REQUIRED ACTION → The lines below should be written out again in full, exactly as they are.
______
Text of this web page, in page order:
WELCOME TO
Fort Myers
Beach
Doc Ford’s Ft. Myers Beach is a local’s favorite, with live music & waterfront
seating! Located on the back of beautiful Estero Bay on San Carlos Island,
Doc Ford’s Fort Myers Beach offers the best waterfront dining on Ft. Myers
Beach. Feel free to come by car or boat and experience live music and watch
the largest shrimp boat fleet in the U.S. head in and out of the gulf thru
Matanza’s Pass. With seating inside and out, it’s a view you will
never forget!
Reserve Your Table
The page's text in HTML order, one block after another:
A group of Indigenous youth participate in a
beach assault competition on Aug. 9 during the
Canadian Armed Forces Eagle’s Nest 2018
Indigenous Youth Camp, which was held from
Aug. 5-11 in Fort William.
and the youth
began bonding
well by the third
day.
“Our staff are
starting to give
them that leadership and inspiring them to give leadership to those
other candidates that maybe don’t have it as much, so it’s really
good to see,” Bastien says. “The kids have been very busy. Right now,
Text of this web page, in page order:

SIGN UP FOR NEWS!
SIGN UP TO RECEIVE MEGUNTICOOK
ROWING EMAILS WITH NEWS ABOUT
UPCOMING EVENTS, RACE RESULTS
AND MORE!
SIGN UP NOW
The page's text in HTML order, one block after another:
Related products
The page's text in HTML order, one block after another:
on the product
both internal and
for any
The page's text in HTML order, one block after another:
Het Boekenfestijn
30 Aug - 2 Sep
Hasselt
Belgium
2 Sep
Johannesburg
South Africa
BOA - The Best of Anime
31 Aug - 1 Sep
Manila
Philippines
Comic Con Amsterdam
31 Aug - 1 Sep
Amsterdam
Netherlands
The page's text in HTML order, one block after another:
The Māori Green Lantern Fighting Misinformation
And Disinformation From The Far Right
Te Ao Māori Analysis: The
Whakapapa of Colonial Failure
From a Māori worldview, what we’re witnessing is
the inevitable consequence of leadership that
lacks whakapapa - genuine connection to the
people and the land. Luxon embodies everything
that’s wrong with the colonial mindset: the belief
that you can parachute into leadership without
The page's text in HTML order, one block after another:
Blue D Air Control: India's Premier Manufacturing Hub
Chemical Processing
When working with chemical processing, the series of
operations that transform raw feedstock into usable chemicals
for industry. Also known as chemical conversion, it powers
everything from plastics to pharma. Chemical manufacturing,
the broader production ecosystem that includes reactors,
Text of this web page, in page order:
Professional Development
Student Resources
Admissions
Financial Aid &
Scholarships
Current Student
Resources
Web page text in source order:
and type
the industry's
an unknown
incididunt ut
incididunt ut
______
OUTPUT BELOW →
Text of this web page, in page order:
WELCOME TO
Fort Myers
Beach
Doc Ford’s Ft. Myers Beach is a local’s favorite, with live music & waterfront
seating! Located on the back of beautiful Estero Bay on San Carlos Island,
Doc Ford’s Fort Myers Beach offers the best waterfront dining on Ft. Myers
Beach. Feel free to come by car or boat and experience live music and watch
the largest shrimp boat fleet in the U.S. head in and out of the gulf thru
Matanza’s Pass. With seating inside and out, it’s a view you will
never forget!
Reserve Your Table
The page's text in HTML order, one block after another:
A group of Indigenous youth participate in a
beach assault competition on Aug. 9 during the
Canadian Armed Forces Eagle’s Nest 2018
Indigenous Youth Camp, which was held from
Aug. 5-11 in Fort William.
and the youth
began bonding
well by the third
day.
“Our staff are
starting to give
them that leadership and inspiring them to give leadership to those
other candidates that maybe don’t have it as much, so it’s really
good to see,” Bastien says. “The kids have been very busy. Right now,
Text of this web page, in page order:

SIGN UP FOR NEWS!
SIGN UP TO RECEIVE MEGUNTICOOK
ROWING EMAILS WITH NEWS ABOUT
UPCOMING EVENTS, RACE RESULTS
AND MORE!
SIGN UP NOW
The page's text in HTML order, one block after another:
Related products
The page's text in HTML order, one block after another:
on the product
both internal and
for any
The page's text in HTML order, one block after another:
Het Boekenfestijn
30 Aug - 2 Sep
Hasselt
Belgium
2 Sep
Johannesburg
South Africa
BOA - The Best of Anime
31 Aug - 1 Sep
Manila
Philippines
Comic Con Amsterdam
31 Aug - 1 Sep
Amsterdam
Netherlands
The page's text in HTML order, one block after another:
The Māori Green Lantern Fighting Misinformation
And Disinformation From The Far Right
Te Ao Māori Analysis: The
Whakapapa of Colonial Failure
From a Māori worldview, what we’re witnessing is
the inevitable consequence of leadership that
lacks whakapapa - genuine connection to the
people and the land. Luxon embodies everything
that’s wrong with the colonial mindset: the belief
that you can parachute into leadership without
The page's text in HTML order, one block after another:
Blue D Air Control: India's Premier Manufacturing Hub
Chemical Processing
When working with chemical processing, the series of
operations that transform raw feedstock into usable chemicals
for industry. Also known as chemical conversion, it powers
everything from plastics to pharma. Chemical manufacturing,
the broader production ecosystem that includes reactors,
Text of this web page, in page order:
Professional Development
Student Resources
Admissions
Financial Aid &
Scholarships
Current Student
Resources
Web page text in source order:
and type
the industry's
an unknown
incididunt ut
incididunt ut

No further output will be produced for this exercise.